Cherry shook her head. ‘My father died a few years ago, and—and I don’t get on with my mother and sister.’ Understatement of the year, but how could she explain to a virtual stranger how it was? ‘My sister saw Liam and wanted him.’ She shrugged. ‘Within a couple of weeks he told me he’d been seeing her on the nights he didn’t see me, and that he’d fallen in love with her.’

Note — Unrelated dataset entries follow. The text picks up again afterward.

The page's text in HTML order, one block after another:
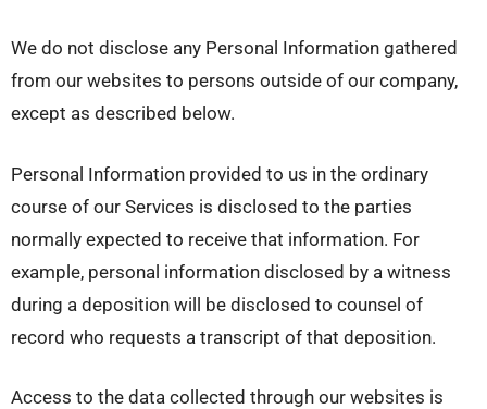
We do not disclose any Personal Information gathered
from our websites to persons outside of our company,
except as described below.
Personal Information provided to us in the ordinary
course of our Services is disclosed to the parties
normally expected to receive that information. For
example, personal information disclosed by a witness
during a deposition will be disclosed to counsel of
record who requests a transcript of that deposition.
Access to the data collected through our websites is
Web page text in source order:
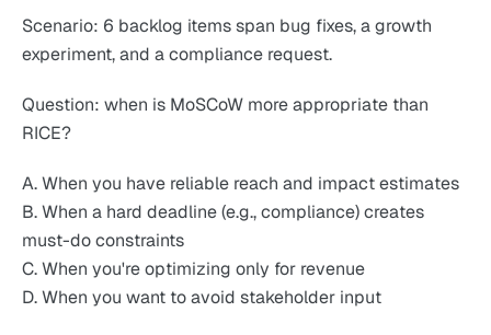
Scenario: 6 backlog items span bug fixes, a growth
experiment, and a compliance request.
Question: when is MoSCoW more appropriate than
RICE?
A. When you have reliable reach and impact estimates
B. When a hard deadline (e.g., compliance) creates
must-do constraints
C. When you're optimizing only for revenue
D. When you want to avoid stakeholder input
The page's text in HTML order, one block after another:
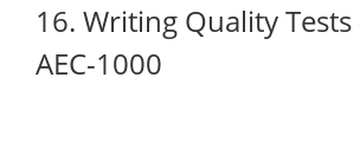
16. Writing Quality
AEC-1000
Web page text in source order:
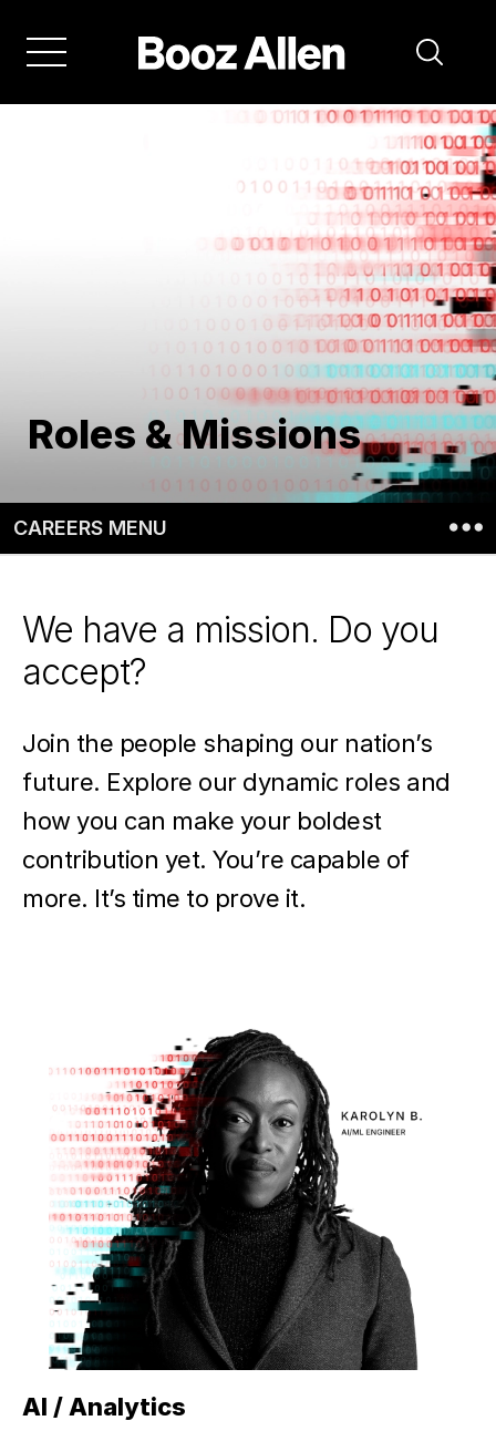
main
navigation
Roles & Missions
CAREERS MENU
We have a mission. Do you
accept?
Join the people shaping our nation’s
future. Explore our dynamic roles and
how you can make your boldest
contribution yet. You’re capable of
more. It’s time to prove it.
AI / Analytics
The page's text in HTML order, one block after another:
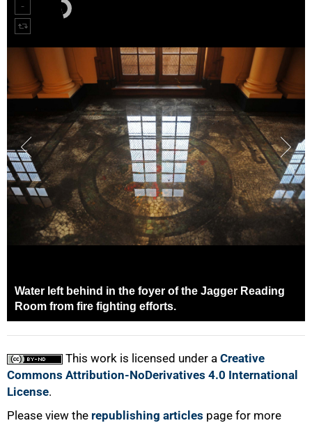
Water left behind in the foyer of the Jagger Reading
Room from fire fighting efforts.
This work is licensed under a Creative
Commons Attribution-NoDerivatives 4.0 International
License.
Please view the republishing articles page for more
75%

‘Your sister did not confess?’

‘She lives at home with my mother. I live—lived—in a bedsit and we never met up. Angela…’ She tried to find the right words. ‘She’s a year older than me and was always the beautiful, clever one and my mother’s favourite. For some reason, even as a child, she always wanted what I had and my mother would insist I gave it to her. Presents, clothes, whatever. Even friends. After I’d escaped to university I never went home to live again.’

‘Had your sister done this before? With a boy?’

Cherry nodded. ‘That was the reason I didn’t introduce Liam to them until I was sure about him.’ She shrugged again. ‘But it was clearly a mistake.’

‘I think not, Cherry.’ Sophia leaned forward, her hair rippling like a black curtain. ‘This Liam—he was not for you. A man who can behave in such a way—’ she flicked her hand, Latin-style, expressing her disgust ‘—he is weak, no good. Without the backbone, you know? You deserve better.’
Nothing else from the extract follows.